La décision de l'UE de ne pas prendre de position ferme sur la Chine, ou d'utiliser son effet de levier en tant que plus grand bloc commercial du monde, contraste fortement avec les États-Unis qui menacent des mesures commerciales si Pékin procède à l'imposition de lois de sécurité nationale sur l'ancienne colonie britannique du 7 millions de personnes.

Borrell a admis que la décision de la Chine était « gravement préoccupante » et « non conforme à ses engagements internationaux ». Il a ajouté que cela pourrait sérieusement miner le principe « un pays, deux systèmes » qui a suivi la fin de la domination britannique en 1997.

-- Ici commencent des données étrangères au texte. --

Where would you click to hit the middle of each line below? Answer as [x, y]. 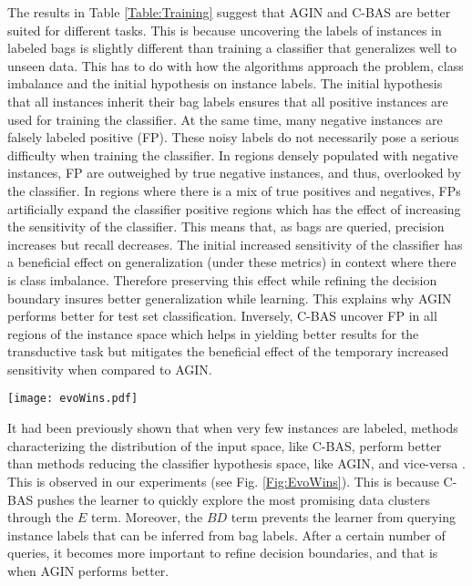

Il n'a cependant mentionné aucune action au-delà de soulever « la question dans notre dialogue continu avec la Chine ».

Parlant aux journalistes lors d'une conférence de presse vidéo après une réunion virtuelle des ministres des Affaires étrangères de l'UE, il lui a été demandé si l'action de la Chine mettait en péril les accords d'investissement, et a répondu « non ». Il a également déclaré que le vote par le législateur chinois d'introduire des lois sur la sécurité nationale n'a pas mis en danger un sommet UE-Chine prévu en septembre dans la ville allemande de Leipzig.

La confiance de Borrell dans la poursuite des investissements de l'UE n'est pas partagée par le puissant lobby des entreprises allemandes le BDI ou la Chambre de commerce européenne de Pékin, qui ont émis des avertissements sur la menace commerciale d'un nouveau cadre juridique.

Borrell a déclaré « qu'un seul pays a fait référence à la question des sanctions » contre la Chine en raison de la décision prise à Hong Kong.

Un responsable suédois a confirmé que Stockholm avait demandé des sanctions car « le gouvernement devait soumettre la demande du parlement suédois ».

Borrell a toutefois réitéré son point de vue selon lequel: « Je ne pense pas que les sanctions soient le moyen de résoudre nos problèmes avec la Chine ».